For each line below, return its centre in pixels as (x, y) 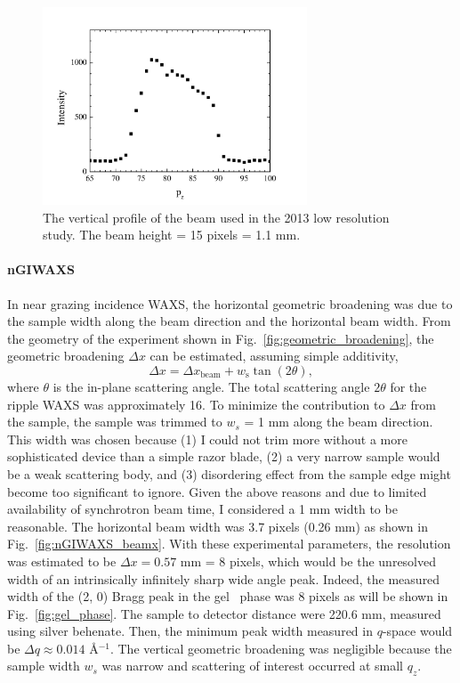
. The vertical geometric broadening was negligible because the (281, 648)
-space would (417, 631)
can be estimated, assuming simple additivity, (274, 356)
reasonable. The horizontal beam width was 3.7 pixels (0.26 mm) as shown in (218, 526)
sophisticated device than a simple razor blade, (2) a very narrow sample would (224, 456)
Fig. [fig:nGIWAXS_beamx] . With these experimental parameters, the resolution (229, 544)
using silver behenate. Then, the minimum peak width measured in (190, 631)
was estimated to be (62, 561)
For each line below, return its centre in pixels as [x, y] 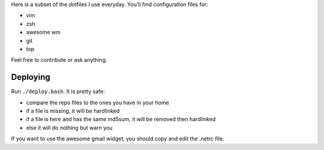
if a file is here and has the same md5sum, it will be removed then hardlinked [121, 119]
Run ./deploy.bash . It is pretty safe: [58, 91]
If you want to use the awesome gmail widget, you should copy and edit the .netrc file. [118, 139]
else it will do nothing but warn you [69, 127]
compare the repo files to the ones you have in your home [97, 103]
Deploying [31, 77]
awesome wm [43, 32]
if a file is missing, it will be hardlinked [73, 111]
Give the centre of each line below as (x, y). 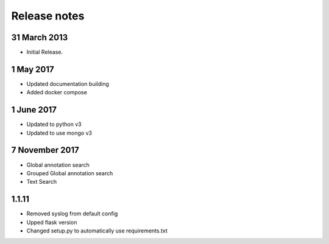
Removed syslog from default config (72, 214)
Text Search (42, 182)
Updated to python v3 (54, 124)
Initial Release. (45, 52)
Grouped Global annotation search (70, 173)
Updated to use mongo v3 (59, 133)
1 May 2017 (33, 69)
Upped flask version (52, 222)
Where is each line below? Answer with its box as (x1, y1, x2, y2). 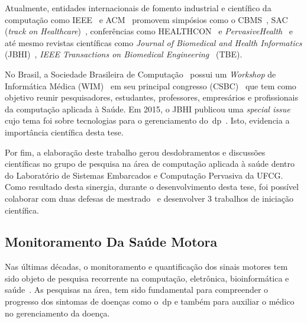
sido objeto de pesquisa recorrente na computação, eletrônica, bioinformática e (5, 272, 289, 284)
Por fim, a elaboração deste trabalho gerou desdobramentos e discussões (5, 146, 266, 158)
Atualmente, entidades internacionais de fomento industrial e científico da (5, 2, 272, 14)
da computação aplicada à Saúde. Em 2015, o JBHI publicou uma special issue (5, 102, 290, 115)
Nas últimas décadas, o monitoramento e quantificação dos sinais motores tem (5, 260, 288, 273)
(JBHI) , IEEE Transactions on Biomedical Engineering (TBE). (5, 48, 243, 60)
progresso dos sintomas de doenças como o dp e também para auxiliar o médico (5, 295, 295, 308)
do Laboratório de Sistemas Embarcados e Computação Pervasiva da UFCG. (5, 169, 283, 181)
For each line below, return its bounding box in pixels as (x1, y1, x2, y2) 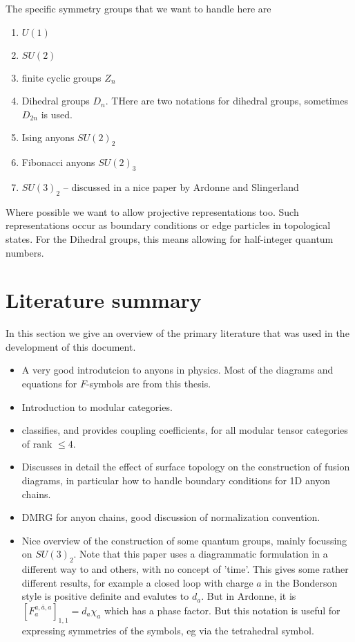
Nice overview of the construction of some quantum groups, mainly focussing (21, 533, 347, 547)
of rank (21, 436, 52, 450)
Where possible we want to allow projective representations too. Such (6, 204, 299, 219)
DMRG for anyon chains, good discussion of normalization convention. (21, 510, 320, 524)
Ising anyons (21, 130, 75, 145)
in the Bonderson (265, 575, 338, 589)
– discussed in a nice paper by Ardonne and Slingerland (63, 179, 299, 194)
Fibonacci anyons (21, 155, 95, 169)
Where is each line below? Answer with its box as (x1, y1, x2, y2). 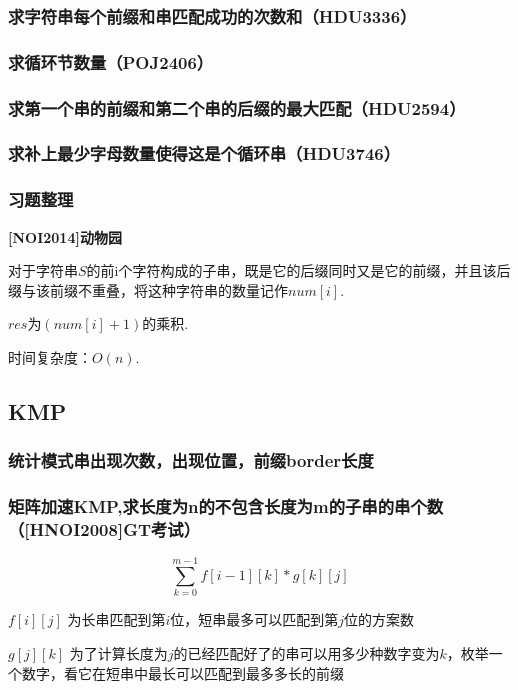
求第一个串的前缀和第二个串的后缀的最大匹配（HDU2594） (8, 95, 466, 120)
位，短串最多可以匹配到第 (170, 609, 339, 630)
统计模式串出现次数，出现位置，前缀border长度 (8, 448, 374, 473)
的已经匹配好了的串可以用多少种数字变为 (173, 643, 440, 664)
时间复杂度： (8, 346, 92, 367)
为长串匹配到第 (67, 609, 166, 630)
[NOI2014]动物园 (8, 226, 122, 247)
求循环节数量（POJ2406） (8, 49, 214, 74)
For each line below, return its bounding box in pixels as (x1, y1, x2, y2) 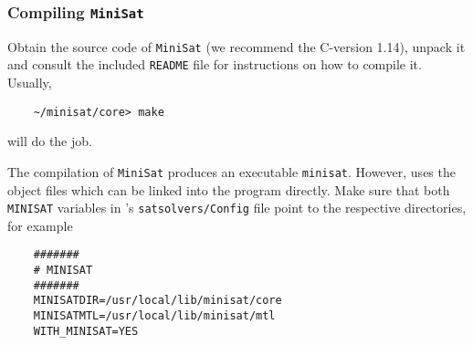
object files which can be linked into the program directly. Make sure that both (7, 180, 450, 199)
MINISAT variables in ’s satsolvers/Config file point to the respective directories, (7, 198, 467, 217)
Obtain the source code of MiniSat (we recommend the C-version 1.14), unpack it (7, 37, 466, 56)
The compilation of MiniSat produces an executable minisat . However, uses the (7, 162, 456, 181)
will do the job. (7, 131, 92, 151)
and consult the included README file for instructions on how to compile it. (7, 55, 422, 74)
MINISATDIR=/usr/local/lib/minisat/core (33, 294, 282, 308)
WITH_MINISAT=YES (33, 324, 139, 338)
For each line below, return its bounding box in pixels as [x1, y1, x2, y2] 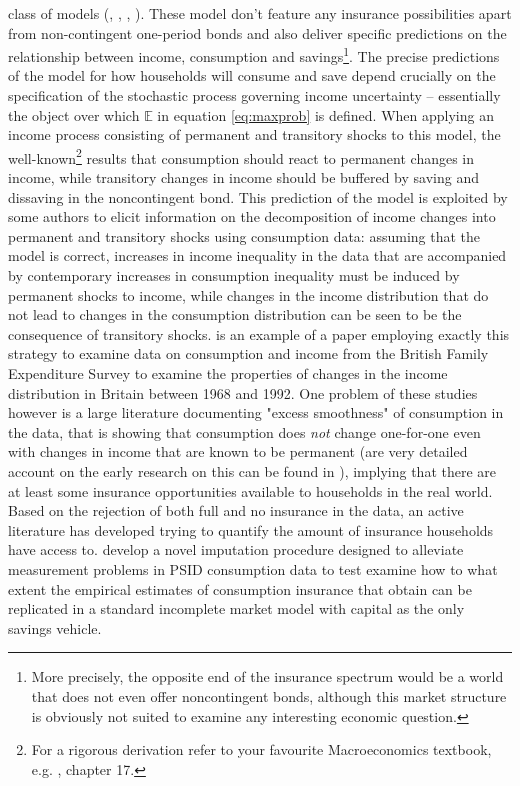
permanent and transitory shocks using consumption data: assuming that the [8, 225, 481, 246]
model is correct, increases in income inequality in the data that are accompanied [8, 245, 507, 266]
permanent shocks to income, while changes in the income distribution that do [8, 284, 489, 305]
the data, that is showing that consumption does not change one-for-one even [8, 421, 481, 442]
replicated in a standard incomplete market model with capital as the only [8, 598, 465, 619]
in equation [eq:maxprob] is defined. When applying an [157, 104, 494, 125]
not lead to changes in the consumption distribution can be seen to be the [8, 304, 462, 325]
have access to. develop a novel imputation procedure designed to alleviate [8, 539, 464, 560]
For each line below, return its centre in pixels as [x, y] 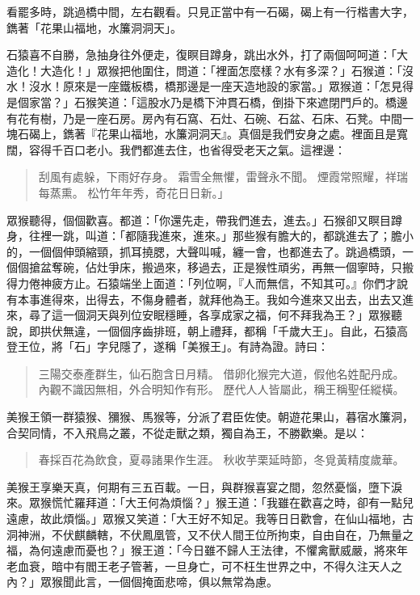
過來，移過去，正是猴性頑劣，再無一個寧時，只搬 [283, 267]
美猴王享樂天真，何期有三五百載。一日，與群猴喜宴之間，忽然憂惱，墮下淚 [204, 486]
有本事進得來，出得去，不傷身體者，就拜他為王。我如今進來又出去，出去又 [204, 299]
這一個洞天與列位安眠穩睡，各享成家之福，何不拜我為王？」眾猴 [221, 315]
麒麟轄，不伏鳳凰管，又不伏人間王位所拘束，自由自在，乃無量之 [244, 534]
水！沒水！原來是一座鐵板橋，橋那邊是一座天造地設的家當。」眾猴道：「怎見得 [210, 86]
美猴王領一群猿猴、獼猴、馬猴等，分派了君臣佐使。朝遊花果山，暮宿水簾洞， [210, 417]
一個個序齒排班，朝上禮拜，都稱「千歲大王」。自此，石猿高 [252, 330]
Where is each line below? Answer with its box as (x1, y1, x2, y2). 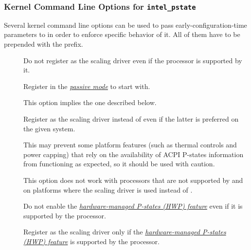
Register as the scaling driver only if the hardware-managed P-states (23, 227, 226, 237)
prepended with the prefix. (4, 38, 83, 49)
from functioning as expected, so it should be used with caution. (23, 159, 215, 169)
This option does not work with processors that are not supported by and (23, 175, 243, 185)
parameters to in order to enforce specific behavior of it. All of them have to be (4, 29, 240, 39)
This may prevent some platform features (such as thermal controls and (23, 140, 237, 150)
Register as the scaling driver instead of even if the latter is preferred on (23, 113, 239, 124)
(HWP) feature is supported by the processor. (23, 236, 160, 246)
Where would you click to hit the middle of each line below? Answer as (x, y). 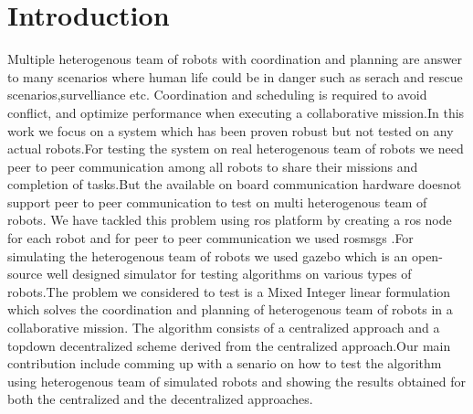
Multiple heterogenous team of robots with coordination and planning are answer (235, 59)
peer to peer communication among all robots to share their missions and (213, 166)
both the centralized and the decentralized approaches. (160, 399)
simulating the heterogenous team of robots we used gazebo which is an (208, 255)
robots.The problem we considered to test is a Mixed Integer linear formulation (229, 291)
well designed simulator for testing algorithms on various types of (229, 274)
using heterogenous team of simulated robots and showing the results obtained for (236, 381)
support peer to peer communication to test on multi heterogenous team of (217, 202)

--------

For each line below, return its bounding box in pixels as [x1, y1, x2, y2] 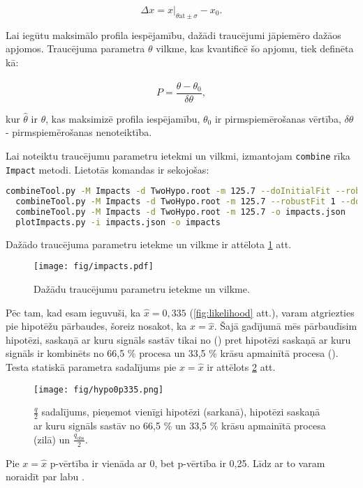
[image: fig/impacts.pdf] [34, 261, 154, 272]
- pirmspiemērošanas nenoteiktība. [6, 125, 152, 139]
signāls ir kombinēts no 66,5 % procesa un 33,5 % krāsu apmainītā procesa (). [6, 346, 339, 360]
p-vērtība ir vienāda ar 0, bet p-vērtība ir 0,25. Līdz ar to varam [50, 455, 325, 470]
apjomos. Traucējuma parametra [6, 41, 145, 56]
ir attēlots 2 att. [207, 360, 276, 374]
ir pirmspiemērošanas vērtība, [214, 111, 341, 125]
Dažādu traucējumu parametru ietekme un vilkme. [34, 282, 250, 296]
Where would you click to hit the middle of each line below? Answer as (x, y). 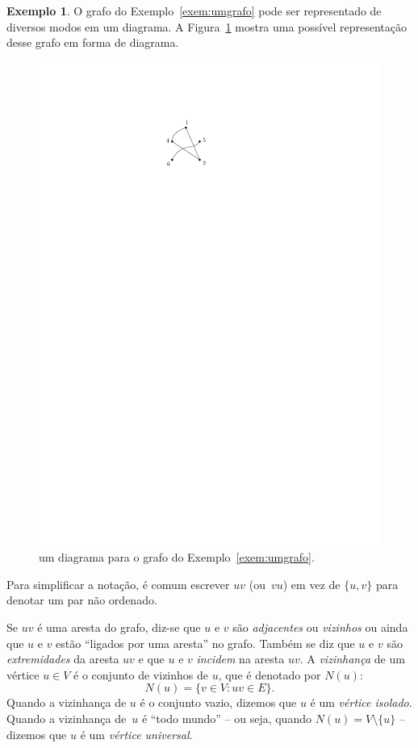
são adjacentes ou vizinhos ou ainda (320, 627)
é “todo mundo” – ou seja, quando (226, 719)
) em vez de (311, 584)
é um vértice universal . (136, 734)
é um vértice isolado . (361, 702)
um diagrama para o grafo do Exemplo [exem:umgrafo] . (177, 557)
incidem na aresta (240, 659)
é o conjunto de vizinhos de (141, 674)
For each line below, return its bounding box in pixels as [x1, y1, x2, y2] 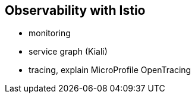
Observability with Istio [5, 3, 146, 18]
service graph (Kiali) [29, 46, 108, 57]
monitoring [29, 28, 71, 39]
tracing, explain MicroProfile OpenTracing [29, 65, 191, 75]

--------

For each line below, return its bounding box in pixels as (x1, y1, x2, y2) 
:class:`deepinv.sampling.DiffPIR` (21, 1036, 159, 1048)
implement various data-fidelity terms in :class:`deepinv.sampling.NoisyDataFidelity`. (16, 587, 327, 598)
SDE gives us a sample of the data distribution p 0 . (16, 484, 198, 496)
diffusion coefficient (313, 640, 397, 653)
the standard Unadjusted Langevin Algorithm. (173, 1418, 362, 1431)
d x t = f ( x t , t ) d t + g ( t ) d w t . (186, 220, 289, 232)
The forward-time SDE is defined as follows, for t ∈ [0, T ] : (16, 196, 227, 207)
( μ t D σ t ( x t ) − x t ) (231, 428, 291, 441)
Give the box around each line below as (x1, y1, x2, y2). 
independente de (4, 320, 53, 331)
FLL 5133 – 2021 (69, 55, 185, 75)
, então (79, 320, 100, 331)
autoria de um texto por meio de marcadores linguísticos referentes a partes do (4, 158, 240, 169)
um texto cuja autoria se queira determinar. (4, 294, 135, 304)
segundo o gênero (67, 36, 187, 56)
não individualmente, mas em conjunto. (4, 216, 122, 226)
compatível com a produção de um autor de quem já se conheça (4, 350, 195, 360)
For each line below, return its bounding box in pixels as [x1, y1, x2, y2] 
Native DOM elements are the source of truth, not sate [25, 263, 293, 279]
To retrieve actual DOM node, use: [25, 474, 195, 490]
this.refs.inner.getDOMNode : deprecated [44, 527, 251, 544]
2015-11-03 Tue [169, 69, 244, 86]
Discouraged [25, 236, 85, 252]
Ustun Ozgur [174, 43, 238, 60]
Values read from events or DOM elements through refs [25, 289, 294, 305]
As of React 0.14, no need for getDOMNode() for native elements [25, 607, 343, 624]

--------

• [What to produce]
Return, from the data above, each line in which the string "estimated" appears.

• [Expected answer]
can be estimated, assuming simple additivity, (274, 356)
was estimated to be (62, 561)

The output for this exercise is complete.